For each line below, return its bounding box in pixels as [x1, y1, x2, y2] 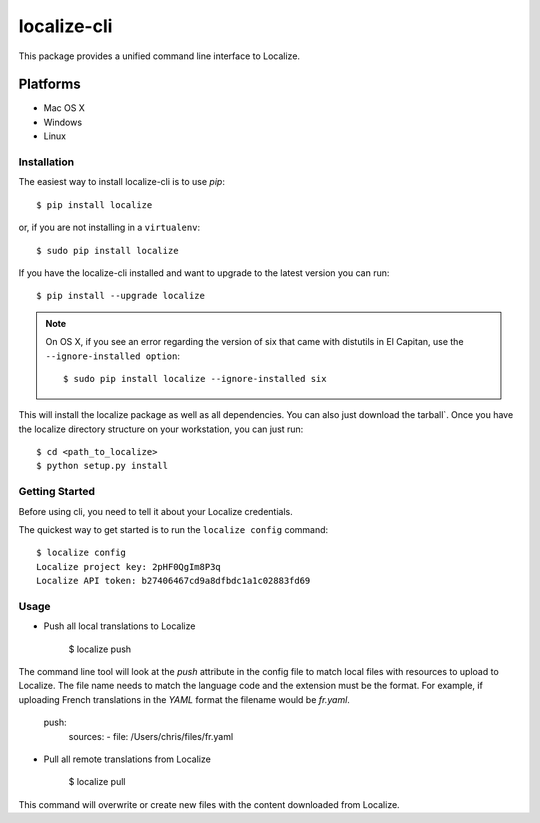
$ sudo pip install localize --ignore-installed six [63, 373, 327, 384]
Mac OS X [43, 102, 85, 114]
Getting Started [18, 485, 95, 499]
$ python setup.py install [36, 460, 169, 472]
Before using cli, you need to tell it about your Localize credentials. [18, 505, 294, 517]
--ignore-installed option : [45, 350, 180, 362]
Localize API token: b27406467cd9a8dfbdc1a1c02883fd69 [36, 575, 311, 587]
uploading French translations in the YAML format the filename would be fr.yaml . [18, 693, 350, 705]
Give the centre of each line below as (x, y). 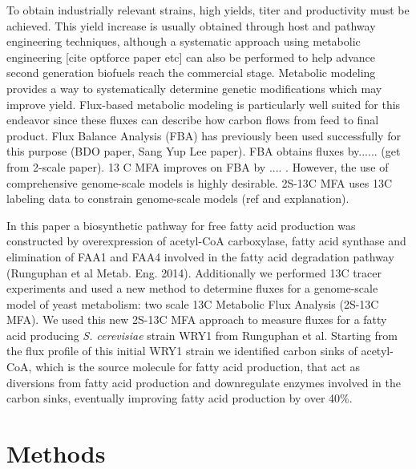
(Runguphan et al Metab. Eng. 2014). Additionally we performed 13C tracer (194, 272)
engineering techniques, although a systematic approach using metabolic (184, 41)
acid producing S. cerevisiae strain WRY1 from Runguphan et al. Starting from (202, 335)
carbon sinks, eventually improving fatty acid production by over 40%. (180, 398)
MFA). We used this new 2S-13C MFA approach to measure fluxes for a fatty (197, 319)
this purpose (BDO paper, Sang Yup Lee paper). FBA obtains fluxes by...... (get (204, 151)
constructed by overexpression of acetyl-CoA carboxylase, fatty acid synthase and (206, 241)
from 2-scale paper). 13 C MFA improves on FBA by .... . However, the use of (198, 166)
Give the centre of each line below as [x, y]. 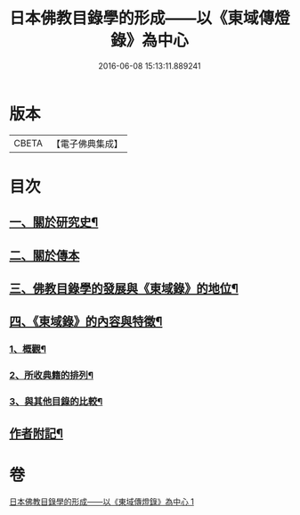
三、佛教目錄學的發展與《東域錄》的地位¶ [124, 289]
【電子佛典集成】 [87, 144]
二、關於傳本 [45, 255]
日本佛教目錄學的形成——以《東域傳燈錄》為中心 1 [101, 502]
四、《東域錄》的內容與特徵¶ [86, 322]
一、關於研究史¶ [54, 223]
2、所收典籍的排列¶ [51, 376]
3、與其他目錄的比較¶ [56, 402]
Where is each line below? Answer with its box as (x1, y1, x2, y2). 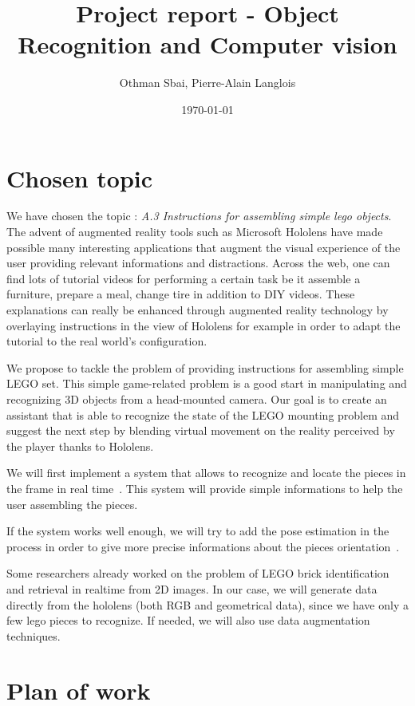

------------------------------------------------------------

#### Work required:
For the string "from", give the number of lines in the data that contain it, and only that number.

#### Response to the task:
2